(752.6) Impaired Sympathetic Neural Recruitment During Skeletal Muscle Metaboreflex Activation in Women with Posttraumatic Stress Disorder

Poster Board Number: E425

Andrew DSouza (Western University), Jeung-Ki Yoo (The University of Texas Southwestern Medical Center), Ryosuke Takeda (The University of Texas Southwestern Medical Center), Kazumasa Manabe (The University of Texas Southwestern Medical Center), Mark Badrov (The University of Texas Southwestern Medical Center), Rosemary Parker (The University of Texas Southwestern Medical Center), Elizabeth Anderson (Veterans Affairs North Texas Health Care System), Jessica Wiblin (The University of Texas Southwestern Medical Center), Carol North (The University of Texas Southwestern Medical Center), Alina Suris (Veterans Affairs North Texas Health Care System), J. Shoemaker (Western University), Qi Fu (The University of Texas Southwestern Medical Center)

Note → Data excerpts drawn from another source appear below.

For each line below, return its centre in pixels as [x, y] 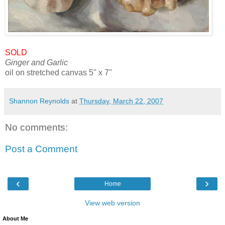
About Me [15, 218]
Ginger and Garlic [36, 62]
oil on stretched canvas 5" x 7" [59, 72]
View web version [113, 203]
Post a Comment [41, 149]
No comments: [36, 127]
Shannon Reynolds [39, 101]
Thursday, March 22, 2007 [121, 101]
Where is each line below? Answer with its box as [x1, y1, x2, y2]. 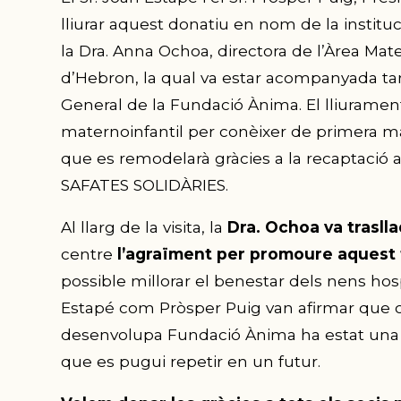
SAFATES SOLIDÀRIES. [60, 175, 228, 194]
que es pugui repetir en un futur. [60, 351, 320, 371]
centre [60, 243, 117, 263]
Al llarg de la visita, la [60, 217, 227, 236]
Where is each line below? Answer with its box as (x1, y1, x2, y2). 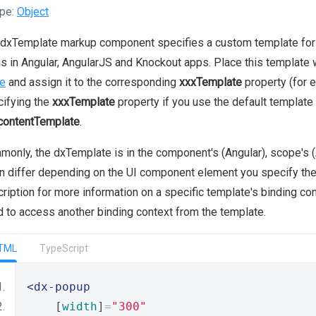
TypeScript (39, 243, 88, 254)
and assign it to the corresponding (6, 75, 179, 89)
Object (17, 5, 49, 18)
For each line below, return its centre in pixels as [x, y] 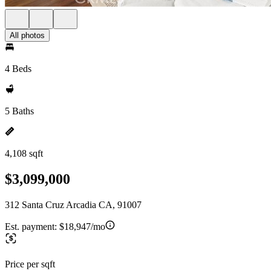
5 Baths [19, 111]
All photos [27, 35]
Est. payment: [32, 226]
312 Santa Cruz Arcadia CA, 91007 [73, 204]
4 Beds [18, 69]
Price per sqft [30, 264]
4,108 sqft [24, 153]
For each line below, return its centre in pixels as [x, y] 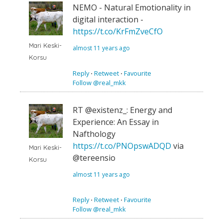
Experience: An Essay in [116, 122]
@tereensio [94, 158]
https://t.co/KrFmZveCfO [118, 32]
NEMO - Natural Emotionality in [132, 8]
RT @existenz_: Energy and [122, 110]
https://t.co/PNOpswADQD [122, 146]
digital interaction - [108, 20]
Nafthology [94, 134]
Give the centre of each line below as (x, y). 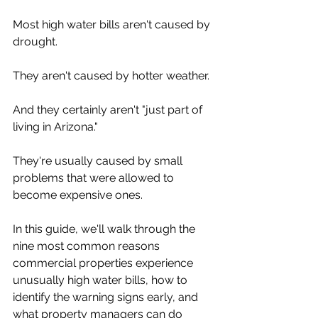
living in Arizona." (55, 127)
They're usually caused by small (99, 161)
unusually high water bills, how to (102, 280)
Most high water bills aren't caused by (113, 25)
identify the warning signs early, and (107, 297)
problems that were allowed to (95, 178)
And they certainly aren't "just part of (109, 110)
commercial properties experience (104, 263)
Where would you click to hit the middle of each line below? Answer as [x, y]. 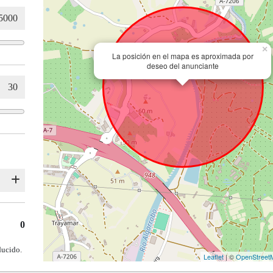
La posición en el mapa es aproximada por [183, 56]
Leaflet [214, 257]
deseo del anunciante [183, 66]
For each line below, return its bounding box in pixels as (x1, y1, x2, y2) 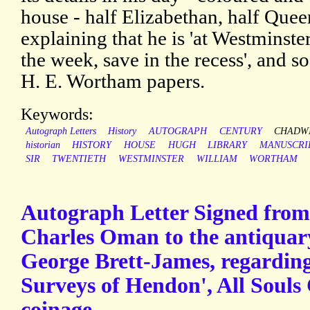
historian (25, 140, 60, 151)
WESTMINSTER (118, 154, 184, 165)
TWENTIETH (52, 154, 107, 165)
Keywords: (21, 104, 93, 124)
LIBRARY (208, 140, 248, 151)
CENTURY (219, 126, 262, 137)
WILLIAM (196, 154, 237, 165)
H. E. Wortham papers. (21, 70, 205, 93)

Posttraumatic stress disorder (PTSD) is a debilitating psychiatric disorder that is more prevalent in women than men and has been linked to an elevated risk of developing cardiovascular disease. Although the physiological mechanisms are unclear, it is thought that exaggerated neuro-cardiovascular reactivity is partially responsible. Indeed, women with PTSD demonstrate exaggerated muscle sympathetic nerve activity (MSNA) responses at the onset of exercise. However, it is unknown whether PTSD modifies the underlying sympathetic action potentials (AP) coding patterns that comprise the integrated MSNA signal during fatiguing exercise in women. We therefore hypothesized that women with PTSD will exhibit exaggerated MSNA and AP recruitment compared to women without PTSD during fatiguing handgrip exercise. MSNA and AP discharge patterns (via microneurography and a continuous wavelet transform) were assessed in eleven women with PTSD (43±11 [SD] years) and thirteen women without PTSD (Controls; 40±8 years) during isometric handgrip exercise (IHG) to fatigue at 40% of maximal voluntary contraction (MVC) force, followed by 2 minutes of post-exercise circulatory occlusion (PECO), and three minutes of recovery. The IHG time was divided equally into five stages. IHG duration (P=0.867) and MVC (P=0.226) were similar between both groups. PTSD did not modify the increase in MSNA and AP frequency or incidence during IHG and PECO (all group-by-stage interactions: P=0.294-0.380). Conversely, throughout IHG and PECO, AP content per burst was greater in the Controls compared to women with PTSD (main effect of group: P=0.026). Furthermore, relative to Controls, women with PTSD were unable to increase the number of AP clusters per burst during the first (Controls: ∆1.3±1.2 vs. PTSD: ∆-0.2±0.8 clusters/burst; P=0.016) and last minute (Controls: ∆1.2±1.1 vs. PTSD: ∆-0.1±0.8 clusters/burst; P=0.022) of PECO, and recruited fewer subpopulations of previously silent axons during the first (Controls: ∆5±4 vs. PTSD: ∆1±2 clusters; P=0.020) and last minute (Controls: ∆4±2 vs. PTSD: ∆1±2 clusters; P=0.021) of PECO. Lastly, although an interaction effect was observed for the AP cluster size-latency relationship during IHG and PECO (P=0.042), post-hoc analyses revealed that PTSD did not modify this relationship (all P=0.658-0.999). These data indicate that the central features of sympathetic outflow are impaired in women with PTSD during skeletal muscle metaboreflex activation.

Supported by the Harry S. Moss Heart Trust.



Changes (Δ) in action potential (AP) content per integrated burst (APs/burst; A), the number of active AP clusters per burst (Clusters/burst; B), and total AP clusters (C) during isometric handgrip exercise, post-exercise circulatory occlusion (PECO), and recovery (REC) in women with posttraumatic stress disorder PTSD (red; n=11) and Control women (blue; n=13).